Anti-steering law is back (and not everyone is happy)

With the end of the pandemic’s public health emergency, a law that had been set aside is back in play. It says that prescribers can’t steer Medicare and Medicaid patients ‘to facilities and services in which they have a financial interest.’

That makes sense on the surface, but, as always, there are broad strokes and there is nuance. In this case the issue is specialty drugs that aren’t available at community pharmacies. CMS’s interpretation says that those can’t be provided by, say, oncologists. The oncologists for their part say that sending scripts out to mail-order pharmacies causes delays and can even mean patients don’t get their meds because the drug is in shortage.

As one oncology-practice manager put it:

“I know my inventory level. I know how many weeks on hand I’ve got and I can work with the providers proactively before I run out. When you go to a mail-order facility, you’re just sending a prescription out. You don’t know.”

Of course both sides are making huge, definitive statements — ‘there won’t be any problem’ vs. ‘patients will be dropping like flies.’ (“They have ripped seamless medical care out of the hands of providers,” said one. Yet the law has been in place since 2001; enforcement was simply waived during the pandemic.)

A group of US representatives, including several from Georgia, is asking CMS to retract the guidance that’s causing the kerfuffle, and one patient-advocacy group is considering a lawsuit.
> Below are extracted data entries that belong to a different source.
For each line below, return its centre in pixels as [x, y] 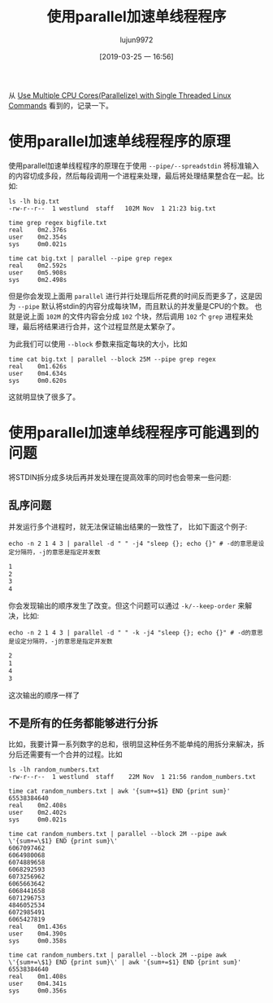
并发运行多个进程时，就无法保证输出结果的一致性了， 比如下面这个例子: [128, 526]
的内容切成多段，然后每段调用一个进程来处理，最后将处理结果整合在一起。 [133, 175]
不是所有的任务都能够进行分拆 [83, 723]
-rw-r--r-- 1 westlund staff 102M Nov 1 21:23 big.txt [113, 209]
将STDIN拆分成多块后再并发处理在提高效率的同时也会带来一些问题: [120, 477]
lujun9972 [136, 40]
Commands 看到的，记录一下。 [61, 105]
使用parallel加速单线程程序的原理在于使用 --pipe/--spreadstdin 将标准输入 [134, 165]
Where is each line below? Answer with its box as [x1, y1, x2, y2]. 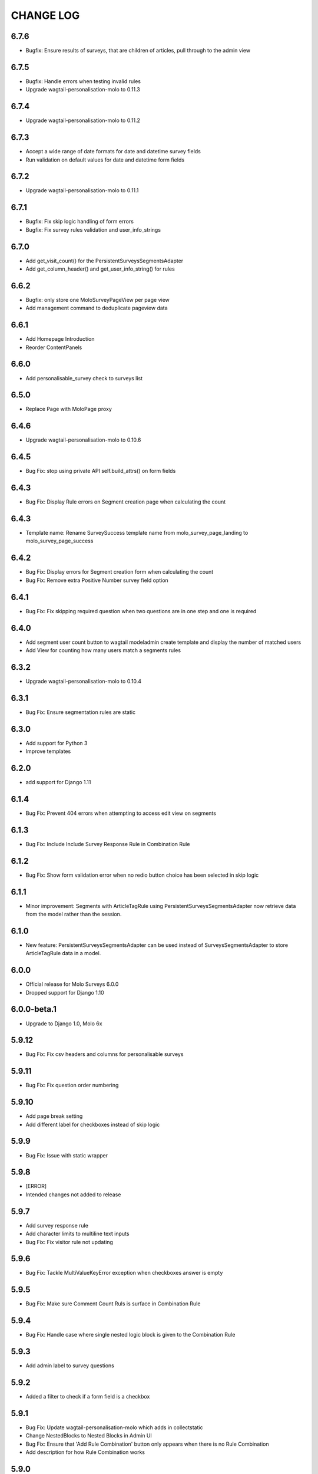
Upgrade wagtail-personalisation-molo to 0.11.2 [25, 117, 141, 124]
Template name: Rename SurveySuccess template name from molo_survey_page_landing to [25, 529, 249, 537]
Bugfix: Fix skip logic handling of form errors [25, 218, 134, 225]
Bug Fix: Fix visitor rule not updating [25, 1238, 113, 1245]
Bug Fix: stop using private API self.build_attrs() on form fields [25, 468, 176, 475]
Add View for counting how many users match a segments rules [25, 646, 181, 654]
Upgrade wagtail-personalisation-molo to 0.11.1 [25, 187, 139, 194]
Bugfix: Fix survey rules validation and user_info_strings [25, 226, 161, 233]
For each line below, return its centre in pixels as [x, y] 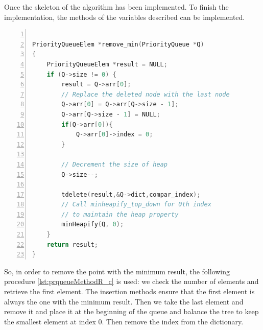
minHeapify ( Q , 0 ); [93, 225]
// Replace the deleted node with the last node [146, 94]
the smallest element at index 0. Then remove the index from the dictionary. [124, 321]
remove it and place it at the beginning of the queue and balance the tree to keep [131, 311]
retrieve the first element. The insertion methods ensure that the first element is [129, 291]
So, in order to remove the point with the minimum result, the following [117, 271]
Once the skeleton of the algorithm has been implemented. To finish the [116, 7]
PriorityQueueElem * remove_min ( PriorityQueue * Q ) [118, 44]

Whatever happens, knowing the rulemaking process it’s unlikely to happen quickly.

Big cancer breakthroughs

A new drug against glioma

For patients with treatment-resistant glioma, there’s great news. A phase 3 trial of a new drug dubbed vorasidenib didn’t just work, it worked gangbusters.

The team found the drug vorasidenib more than doubled progression-free survival in people with recurrent grade 2 glioma with IDH1 and IDH2 mutations. Compared with people who received a placebo, those who took vorasidenib went for nearly 17 more months without their cancer worsening, delaying the time before they needed to begin chemotherapy and radiation.

Because glioma often strikes younger people, and the treatment for it can do nasty things to their brains, being able to delay or reduce traditional chemo/radiation treatment can make a huge difference. And vorasidenib is targeted only at cancer cells, so it doesn’t damage healthy ones.

With the phase 3 trial complete, FDA approval could (should?) be coming soon.

For some patients, huge lung cancer news

About a quarter of people diagnosed with lung cancer have a mutation in their EGFR gene. For those people, great news: “Taking the drug osimertinib after surgery dramatically reduced the risk of patients dying by 51%.

The survival benefit “was observed consistently” in an analysis across all study subgroups, including those with stage one, stage two, and stage three lung cancer. Chemotherapy had been given to 60% of those in the study, and the survival benefit of osimertinib was seen regardless of whether prior chemotherapy was received.

That’s a big enough deal that one researcher said osimertinib — aka Tagrisso — should become the standard of care for those patients.

Short Takes

Send in the bot

Endoscopy, schmendoscopy. Why stick a tube into someone when you can not just send in a tiny camera robot, but (now, thanks to George Washington University engineers) one that can be steered to the right location?

Think about this one for a bit

Intelligent minds take longer to solve difficult problems”.

[B]rains with less synchrony among various regions were prone to making hasty decisions without waiting for upstream brain regions to process the necessary information for solving the problem. However, for those with higher intelligence, their brain simulations took longer to solve the tougher tasks but committed fewer errors.